◆ Your instructions:
With the pictures omitted, repeat exactly the lines below starting with the line that has "Answer as [x, y]." and going on through the line that has "seletected only for".

◆ Provided entries:

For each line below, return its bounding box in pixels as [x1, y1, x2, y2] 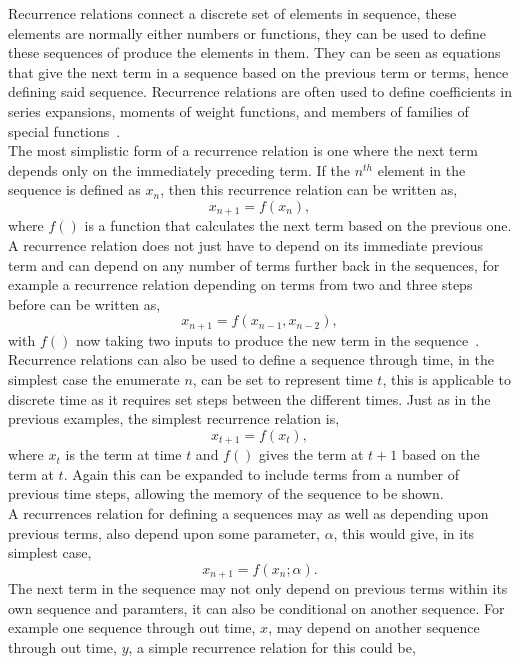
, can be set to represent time [192, 369, 373, 389]
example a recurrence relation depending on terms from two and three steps [8, 274, 473, 295]
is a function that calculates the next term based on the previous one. [84, 215, 512, 236]
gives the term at [259, 444, 364, 465]
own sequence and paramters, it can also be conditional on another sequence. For [8, 597, 505, 618]
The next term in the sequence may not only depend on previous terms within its [8, 578, 508, 599]
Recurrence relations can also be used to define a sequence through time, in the [8, 349, 494, 370]
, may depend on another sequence [268, 617, 480, 638]
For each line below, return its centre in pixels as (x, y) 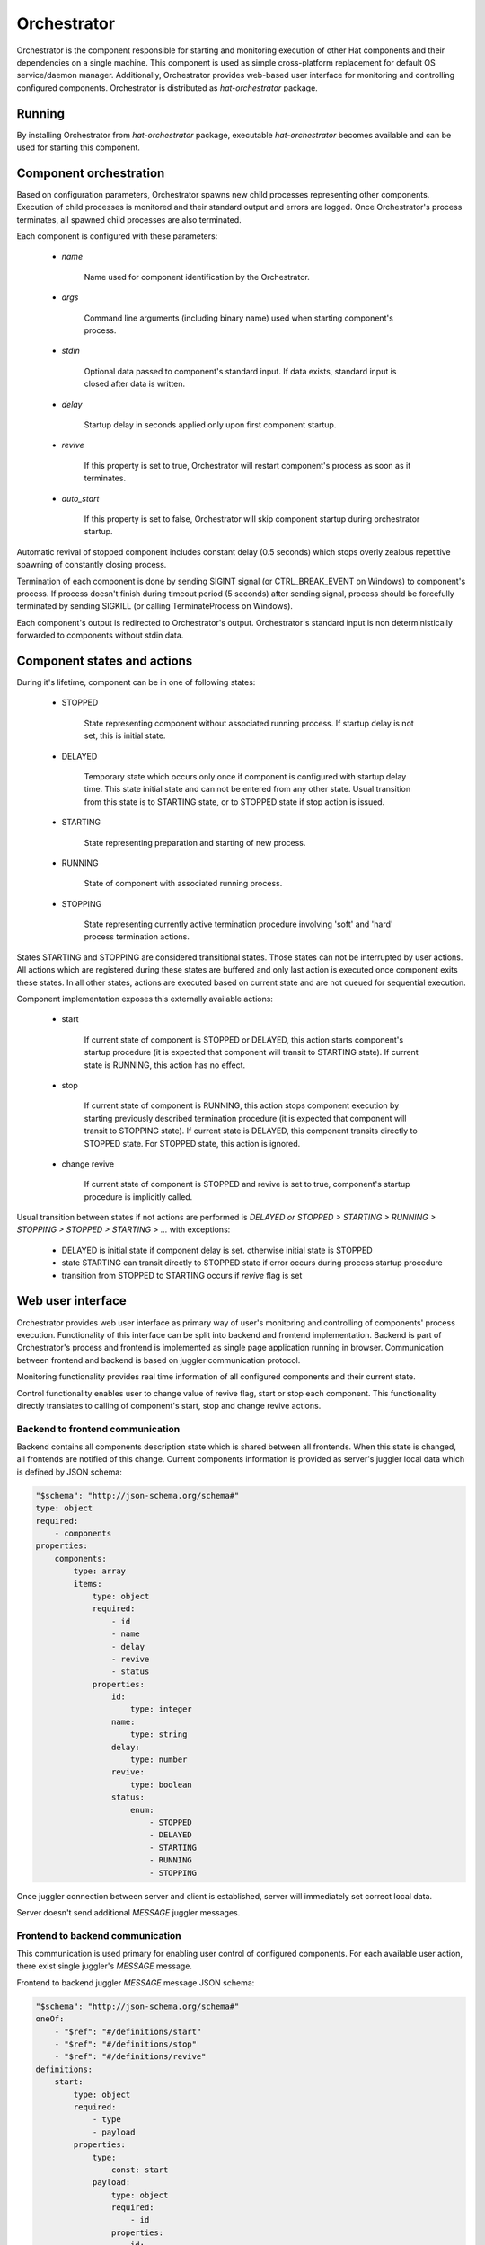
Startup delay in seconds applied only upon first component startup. (210, 425)
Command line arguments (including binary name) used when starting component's (239, 318)
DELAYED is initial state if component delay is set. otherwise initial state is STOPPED (217, 1250)
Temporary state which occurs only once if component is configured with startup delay (245, 776)
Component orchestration (91, 173)
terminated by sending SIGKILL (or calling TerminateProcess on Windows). (155, 606)
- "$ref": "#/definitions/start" (128, 2031)
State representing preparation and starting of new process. (195, 842)
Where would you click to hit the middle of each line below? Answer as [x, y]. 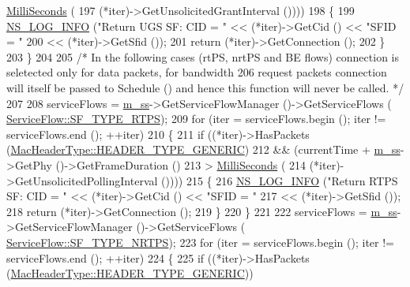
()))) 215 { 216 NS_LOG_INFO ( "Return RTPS [280, 180]
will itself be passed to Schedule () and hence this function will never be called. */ [205, 87]
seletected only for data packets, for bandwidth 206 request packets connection [197, 72]
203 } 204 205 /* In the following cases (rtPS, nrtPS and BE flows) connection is [203, 56]
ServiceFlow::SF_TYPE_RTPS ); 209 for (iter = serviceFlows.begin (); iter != [196, 119]
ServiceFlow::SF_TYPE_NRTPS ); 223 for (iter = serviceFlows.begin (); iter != [200, 242]
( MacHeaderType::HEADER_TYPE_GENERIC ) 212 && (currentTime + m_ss [203, 149]
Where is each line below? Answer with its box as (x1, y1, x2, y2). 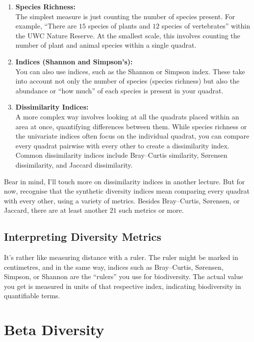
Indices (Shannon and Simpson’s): (15, 56, 133, 66)
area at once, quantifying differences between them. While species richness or (15, 121, 247, 131)
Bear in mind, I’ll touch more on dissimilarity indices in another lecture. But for (4, 176, 245, 186)
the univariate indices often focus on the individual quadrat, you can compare (15, 131, 250, 141)
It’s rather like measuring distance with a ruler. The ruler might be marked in (4, 252, 238, 262)
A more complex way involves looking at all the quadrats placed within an (15, 111, 239, 121)
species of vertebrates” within (161, 21, 250, 31)
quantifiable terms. (4, 290, 60, 301)
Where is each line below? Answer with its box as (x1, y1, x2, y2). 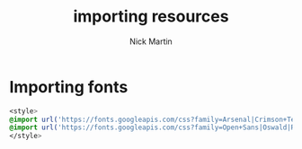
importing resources (73, 6, 229, 27)
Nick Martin (129, 36, 173, 47)
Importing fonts (9, 76, 129, 97)
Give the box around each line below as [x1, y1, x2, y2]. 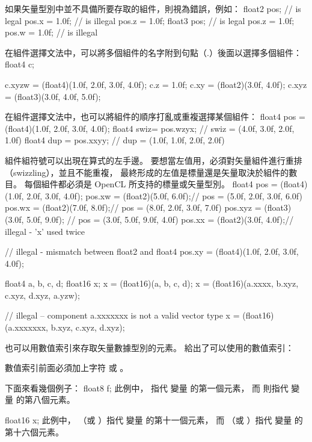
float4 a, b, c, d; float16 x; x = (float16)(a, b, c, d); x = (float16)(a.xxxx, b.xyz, [5, 277, 299, 290]
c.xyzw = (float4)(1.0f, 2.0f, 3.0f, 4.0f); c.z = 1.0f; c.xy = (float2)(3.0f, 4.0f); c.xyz [5, 78, 307, 90]
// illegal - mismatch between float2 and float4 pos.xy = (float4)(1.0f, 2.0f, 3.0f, [5, 245, 299, 258]
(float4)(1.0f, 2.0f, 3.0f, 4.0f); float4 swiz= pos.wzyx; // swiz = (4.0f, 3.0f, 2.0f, [5, 122, 295, 134]
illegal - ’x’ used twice [5, 225, 85, 237]
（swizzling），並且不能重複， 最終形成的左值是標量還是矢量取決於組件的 [5, 166, 289, 178]
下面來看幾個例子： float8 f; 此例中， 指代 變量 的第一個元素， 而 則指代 [5, 381, 289, 394]
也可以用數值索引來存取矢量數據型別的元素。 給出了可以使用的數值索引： [5, 341, 294, 353]
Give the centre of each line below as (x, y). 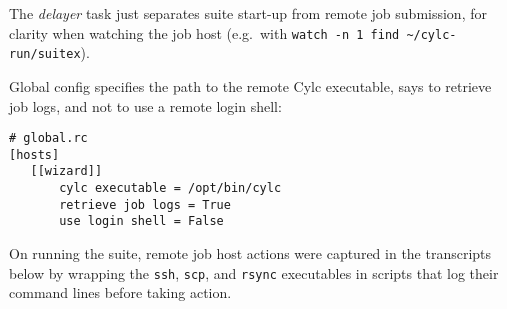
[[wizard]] (66, 171)
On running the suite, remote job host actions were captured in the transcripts (250, 253)
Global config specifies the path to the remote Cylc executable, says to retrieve (250, 85)
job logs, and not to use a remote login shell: (145, 105)
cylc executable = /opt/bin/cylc (170, 188)
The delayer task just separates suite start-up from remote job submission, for (248, 13)
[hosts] (34, 154)
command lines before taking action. (120, 292)
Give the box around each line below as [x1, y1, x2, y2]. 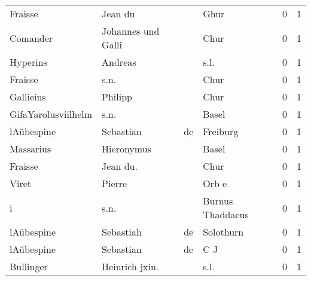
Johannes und [102, 24, 160, 38]
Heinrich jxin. [102, 259, 159, 273]
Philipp [102, 90, 133, 103]
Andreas [102, 55, 136, 69]
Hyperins [10, 55, 47, 69]
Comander [10, 30, 53, 45]
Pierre [102, 176, 127, 190]
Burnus [203, 194, 233, 207]
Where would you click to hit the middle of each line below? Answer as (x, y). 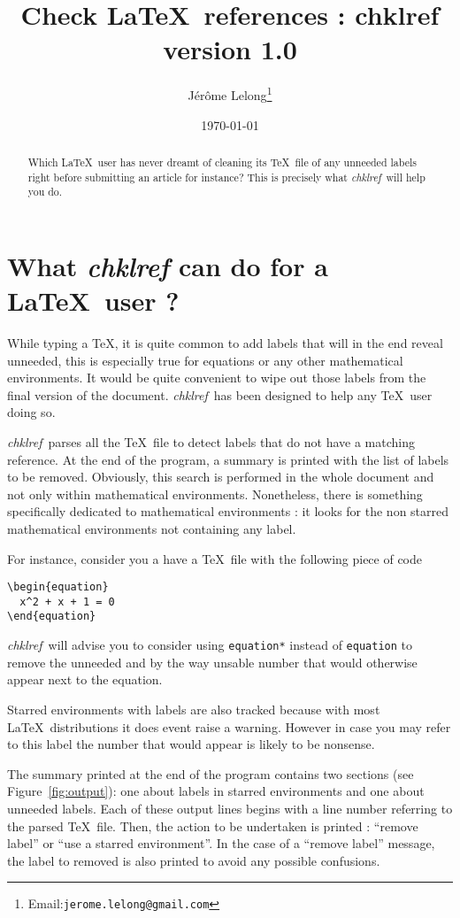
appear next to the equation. (85, 679)
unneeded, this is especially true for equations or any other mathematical (205, 360)
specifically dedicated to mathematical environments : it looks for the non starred (228, 511)
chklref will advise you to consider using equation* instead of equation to (210, 645)
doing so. (31, 412)
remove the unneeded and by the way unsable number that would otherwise (212, 662)
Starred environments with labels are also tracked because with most (194, 709)
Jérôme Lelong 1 (230, 93)
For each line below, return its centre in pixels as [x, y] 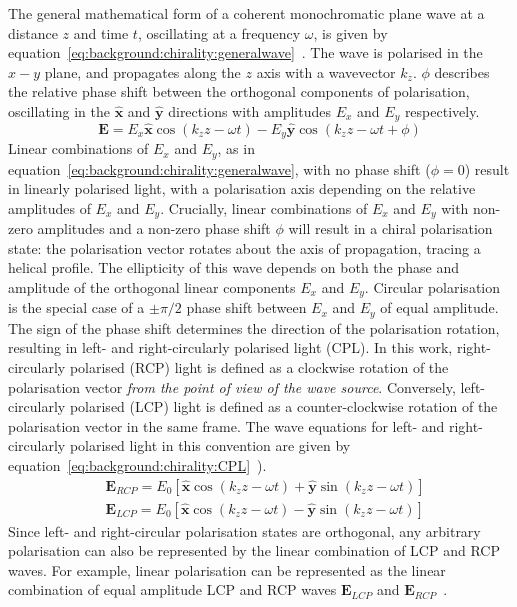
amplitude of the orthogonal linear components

◆ Written solution:
Where would you click to hit the middle of each line below? Answer as [x, y]. 
()))) 215 { 216 NS_LOG_INFO ( "Return RTPS [280, 180]
will itself be passed to Schedule () and hence this function will never be called. */ [205, 87]
seletected only for data packets, for bandwidth 206 request packets connection [197, 72]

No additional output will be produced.